Acceleration in conservation of momentum problem

[dimitri151]

If a moving point mass collides with a point mass at rest then you can find the resulting velocities by conservation of momentum and conservation of kinetic energy. Are the accelerations in this case said to be infinite in the sense that the changes to the velocities happen instantaneously?

 

[dextercioby]

Nothing happens instantaneously. I think the 'time of collision' is assumed small, but non=zero in any theoretical treatment.

 

[Matterwave]

The first object will impart a certain impulse to the second object. The time of collision will be very short, but will not be 0. The forces will be large, but short forces between the two objects.
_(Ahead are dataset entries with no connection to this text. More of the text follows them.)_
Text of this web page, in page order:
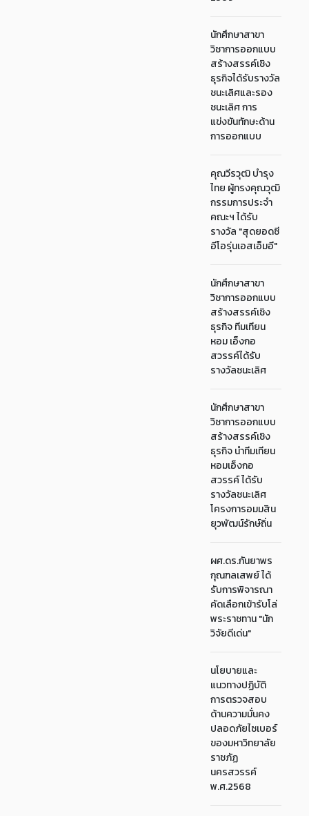
นักศึกษาสาขา
วิชาการออกแบบ
สร้างสรรค์เชิง
ธุรกิจได้รับรางวัล
ชนะเลิศและรอง
ชนะเลิศ การ
แข่งขันทักษะด้าน
การออกแบบ
คุณวีรวุฒิ บำรุง
ไทย ผู้ทรงคุณวุฒิ
กรรมการประจำ
คณะฯ ได้รับ
รางวัล "สุดยอดซี
อีโอรุ่นเอสเอ็มอี"
นักศึกษาสาขา
วิชาการออกแบบ
สร้างสรรค์เชิง
ธุรกิจ ทีมเทียน
หอม เอ็งกอ
สวรรค์ได้รับ
รางวัลชนะเลิศ
นักศึกษาสาขา
วิชาการออกแบบ
สร้างสรรค์เชิง
ธุรกิจ นำทีมเทียน
หอมเอ็งกอ
สวรรค์ ได้รับ
รางวัลชนะเลิศ
โครงการอมมสิน
ยุวพัฒน์รักษ์ถิ่น
ผศ.ดร.กันยาพร
กุณฑลเสพย์ ได้
รับการพิจารณา
คัดเลือกเข้ารับโล่
พระราชทาน "นัก
วิจัยดีเด่น"
นโยบายและ
แนวทางปฏิบัติ
การตรวจสอบ
ด้านความมั่นคง
ปลอดภัยไซเบอร์
ของมหาวิทยาลัย
ราชภัฏ
นครสวรรค์
พ.ศ.2568

See: http://en.wikipedia.org/wiki/Impulse_(physics)

 

[CWatters]

The time or distance over which the collision occurs typically depends on the physical properties of the objects. The shorter the time or distance over which the collision occurs the higher the forces and accelerations involved.

It's not always true that force * time = constant but that's a useful concept when solving some types of problem. You may not always know the duration of the impact.

 

[dimitri151]

Is it like this: The conservation of momentum/kinetic energy tells you what the masses are doing before and after the collision, but not during, except perhaps that if a velocity is greater or less after collision then velocity is rising or decreasing during the collision in a continuous way.

 

[Khashishi]

Sort of. Conservation of momentum always holds, even during the collision. The reason you can't use conservation of kinetic energy during the collision is because there is some potential energy between the two colliding bodies due to forces between them (and due to some deformation of the objects, if they are not point particles), and it is the total energy that is conserved, not the kinetic energy. Before and after the collision, the bodies are far apart, so the potential energy between them is small enough to neglect in the calculation.

Collisions between point particles always occur over some range.

 

[Orodruin]

For the sake of the OP, I would like to elaborate a bit on this last point.

Two point particles can never collide in the sense that two extended hard spheres can by coming into contact with each other, the classical cross section for this is zero. Instead, a collision of point particles must be mediated by a ranged interaction such as electromagnetism or gravity. In those cases, the EM/gravity forces are acting on the particles for non-zero duration and the involved forces are not infinite.